Danni is also tired of sleeping on Uncle Gus’ couch. Lucky for her, although unlucky for the previous occupant driven to slit his own throat, a vacancy has opened up in a dinky, dirty New York apartment that she can at least call her own. Amenities include cramped walls, a sketchy superintendent, and an inter-dimensional portal hidden behind the tiles above her bathtub.
Shortly after moving in, Danni wakes to discover that the shower curtain she installed the night before has inexplicably disappeared. Puzzled, Danni puts up another one and it too vanishes. With her cellphone camera strategically positioned, Danni replaces the curtain one more time and video later shows her that once the bathroom door is closed, a strange swirl pulls the sheet right off its rod and the curtain disappears, quickly sealing the portal behind it.
Danni senses something eerie. Coworker Tim sniffs a scientific breakthrough. Together, the two of them poke a sleeping lion with additional experiments intended to uncover exactly where the shower curtains are going and how. What Danni and Tim unravel is a startling mystery connected to occult magic, a group of grim gateway guardians, and sinisterly snarling creatures, with every one of these threats presenting the possibility of an excruciatingly painful death.
“The Gateway” is precisely the sort of inspired indie effort that fledgling genre filmmakers with minimal resources and maximum outside-the-box initiative should make. It’s not a derivative “found footage” cash-in or humdrum haunted house knock-off. It’s not an overambitious sci-fi epic or post-apocalyptic zombie retread biting off more than its budget can chew. A coarse metaphor would say “The Gateway” wears plain pants, but they fit the film’s frame, not too tight and not too loose. Along with co-writer Carys Edwards, director Jaron Henrie McCrea uses a slim cast and Spartan production design to craft a story and visual look that makes sense for scaled down scope, and those sensibilities suit “The Gateway” to a tee.
Surface appearances might even suggest too casual of a creative attitude.
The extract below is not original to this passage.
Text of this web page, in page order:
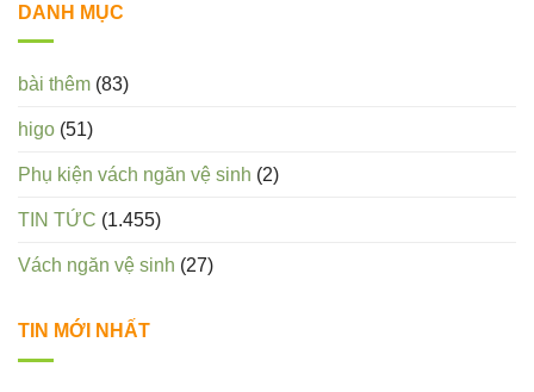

Primary players just use actors’ actual first and last names. Bit parts are given such cursory consideration that background characters have names like “Man Eating Hotdog” and “Roommate’s Buddy.” Secondary beats develop Danni’s backstory relationships by suggesting her arc of troubled loner finding a meaningful place in the world might have a thematic parallel to the plot, though such a payoff never pans out.
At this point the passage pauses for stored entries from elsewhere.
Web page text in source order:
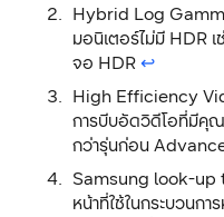
Hybrid Log
มอนิเตอร์ไม่มี HDR
จอ HDR↩︎
High Efficiency
การบีบอัดวิดีโอที่มีคุณ
กว่ารุ่นก่อน
Samsung look-up
หน้าที่ใช้ในกระบวนกา

Except what this less-is-more, or rather less-is-all-we-need, approach brings “The Gateway” is a spirit of scrappiness perhaps light on polish, yet heavy on courage to be different through simplicity. Also functioning as the film’s cinematographer, McCrea crams his camera into odd corners for disorienting angles, likely due to constrictions of shooting inside an apartment the size of a small closet. Lead performers Danni Smith and Tim Lueke have no other acting credits to their names and that inexperience lends authenticity to roles as an affable Average Jane and Average Joe. Accentuate stripped imagery and sincere characterizations with Adam Skerritt’s equally offbeat music and “The Gateway” delivers a throwback 1980s tone without retro chic smoke and mirrors.
Running an almost scandalously scant 70 minutes including credits, “The Gateway” has the right amount of uniqueness to go down easy before it has time to grow tiresome. The film is not quite weirdly inventive enough for everlasting midnight movie cult status, but it at least tears a ticket for one night’s worth of modestly eccentric entertainment.
Review Score: 75
At least the movie only runs 70 minutes, though I suppose that extra 10 technically disqualifies it from being a literal amateur hour.